• [Supplied records]:

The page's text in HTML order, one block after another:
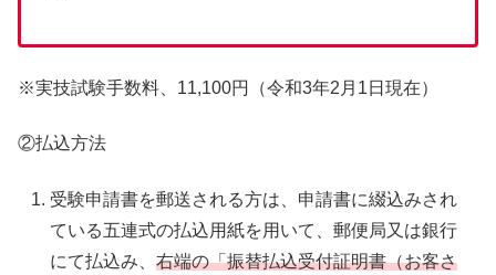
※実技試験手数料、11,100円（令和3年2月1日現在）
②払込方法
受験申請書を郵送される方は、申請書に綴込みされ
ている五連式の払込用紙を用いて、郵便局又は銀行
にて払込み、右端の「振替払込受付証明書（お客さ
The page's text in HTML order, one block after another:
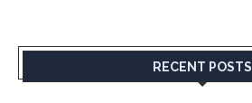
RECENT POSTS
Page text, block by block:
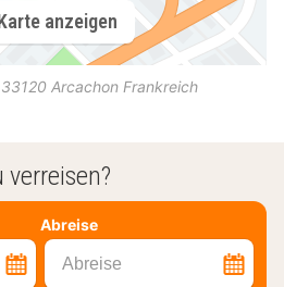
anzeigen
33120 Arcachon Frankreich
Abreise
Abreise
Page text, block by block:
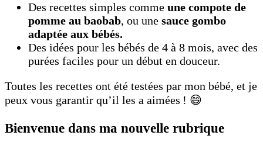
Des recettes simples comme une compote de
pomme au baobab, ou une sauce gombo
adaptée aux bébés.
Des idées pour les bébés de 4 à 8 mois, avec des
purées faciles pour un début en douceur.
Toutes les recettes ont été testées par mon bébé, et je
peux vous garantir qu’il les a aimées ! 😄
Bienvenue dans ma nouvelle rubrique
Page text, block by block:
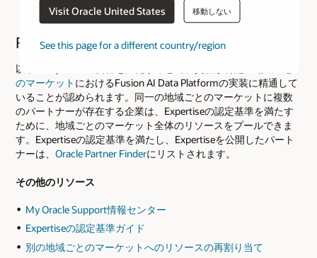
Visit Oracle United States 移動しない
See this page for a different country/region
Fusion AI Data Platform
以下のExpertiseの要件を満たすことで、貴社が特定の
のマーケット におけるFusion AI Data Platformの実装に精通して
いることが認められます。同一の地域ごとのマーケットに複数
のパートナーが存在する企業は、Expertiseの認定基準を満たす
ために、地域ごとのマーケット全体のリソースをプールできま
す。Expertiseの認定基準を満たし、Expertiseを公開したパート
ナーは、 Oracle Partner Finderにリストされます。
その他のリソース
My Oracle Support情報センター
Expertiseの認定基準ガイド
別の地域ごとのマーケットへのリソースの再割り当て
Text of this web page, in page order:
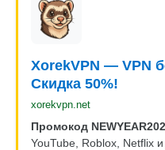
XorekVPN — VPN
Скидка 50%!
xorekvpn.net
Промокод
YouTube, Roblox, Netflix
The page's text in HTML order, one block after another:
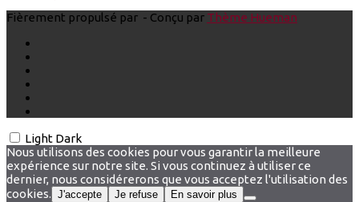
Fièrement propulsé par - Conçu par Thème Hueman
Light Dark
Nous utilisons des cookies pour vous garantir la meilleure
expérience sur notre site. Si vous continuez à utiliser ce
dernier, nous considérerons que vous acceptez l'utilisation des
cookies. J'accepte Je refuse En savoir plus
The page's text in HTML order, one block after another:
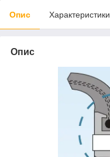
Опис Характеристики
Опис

• [Your objective]:
Leaving the pictures out, print every line of the listing exactly.

• [Task answer]:
The page's text in HTML order, one block after another:
※実技試験手数料、11,100円（令和3年2月1日現在）
②払込方法
受験申請書を郵送される方は、申請書に綴込みされ
ている五連式の払込用紙を用いて、郵便局又は銀行
にて払込み、右端の「振替払込受付証明書（お客さ
The page's text in HTML order, one block after another:
RECENT POSTS
Page text, block by block:
anzeigen
33120 Arcachon Frankreich
Abreise
Abreise
Page text, block by block:
Des recettes simples comme une compote de
pomme au baobab, ou une sauce gombo
adaptée aux bébés.
Des idées pour les bébés de 4 à 8 mois, avec des
purées faciles pour un début en douceur.
Toutes les recettes ont été testées par mon bébé, et je
peux vous garantir qu’il les a aimées ! 😄
Bienvenue dans ma nouvelle rubrique
Page text, block by block:
Visit Oracle United States 移動しない
See this page for a different country/region
Fusion AI Data Platform
以下のExpertiseの要件を満たすことで、貴社が特定の
のマーケット におけるFusion AI Data Platformの実装に精通して
いることが認められます。同一の地域ごとのマーケットに複数
のパートナーが存在する企業は、Expertiseの認定基準を満たす
ために、地域ごとのマーケット全体のリソースをプールできま
す。Expertiseの認定基準を満たし、Expertiseを公開したパート
ナーは、 Oracle Partner Finderにリストされます。
その他のリソース
My Oracle Support情報センター
Expertiseの認定基準ガイド
別の地域ごとのマーケットへのリソースの再割り当て
Text of this web page, in page order:
XorekVPN — VPN
Скидка 50%!
xorekvpn.net
Промокод
YouTube, Roblox, Netflix
The page's text in HTML order, one block after another:
Fièrement propulsé par - Conçu par Thème Hueman
Light Dark
Nous utilisons des cookies pour vous garantir la meilleure
expérience sur notre site. Si vous continuez à utiliser ce
dernier, nous considérerons que vous acceptez l'utilisation des
cookies. J'accepte Je refuse En savoir plus
The page's text in HTML order, one block after another:
Опис Характеристики
Опис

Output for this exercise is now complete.